Divergent choices can be made at the boundaries of different representations and computational levels, so this symposium will focus on the representational basis of divergent thinking that allows humans to change perspectives and reconceptualize stimuli with ease. For cognitive systems need to interpret low-level experiences (for example, neuronal, physiological, sensorimotor) using high-level concepts (for example, belief, intention, identity). Recent advances in bottom-up machine learning allow computational systems to go from low-level sensor data up to useful higher-level features. However, humanlike cognition also requires a top-down process to meaningfully frame our perceptual experiences. Crucially, such top-down processes allow an agent to interpret an object or an experience in divergent ways. This divergence is closely related to imaginative play and may also be integral to modeling social phenomena like empathy, since empathy demands we adopt another's viewpoint and see things via a different lens.

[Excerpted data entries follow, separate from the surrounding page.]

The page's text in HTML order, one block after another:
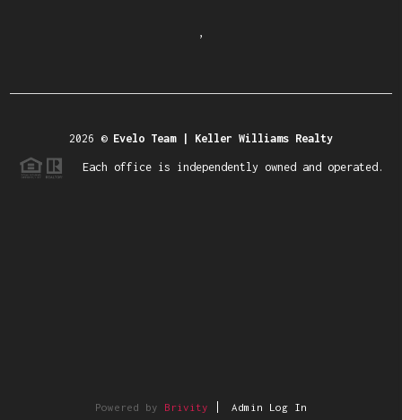
,
2026 © Evelo Team | Keller Williams Realty
Each office is independently owned and operated.
Powered by Brivity Admin Log In
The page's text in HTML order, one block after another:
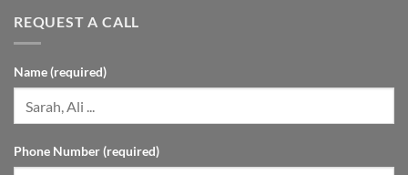
REQUEST A CALL
Name (required)
Phone Number (required)

This symposium will explore the following questions from the crossdisciplinary perspective of artificial intelligence, cognitive psychology and cognitive robotics:
1. How might we model divergently unconventional perspectives in a top-down fashion in robotics, AI or machine-vision systems? Though top-down approaches have been used in machine-vision from the get-go in model-driven approaches, the emphasis has been on establishing a convergent ground truth. This symposium will instead focus on how divergent departures from the convergent norm yield creative and playful reinterpretations. In play, an agent deliberately projects a conceptual organization onto an object for which it is not conventionally suited, so that overlooked properties become newly salient and thus suggest novel creative insights.
2. How are social attributes such as empathy, fairness, identity, cooperation and the self/other distinction anchored in the mechanisms of playful reframing and reconceptualization? How might a theory of mind emerge from these mechanisms?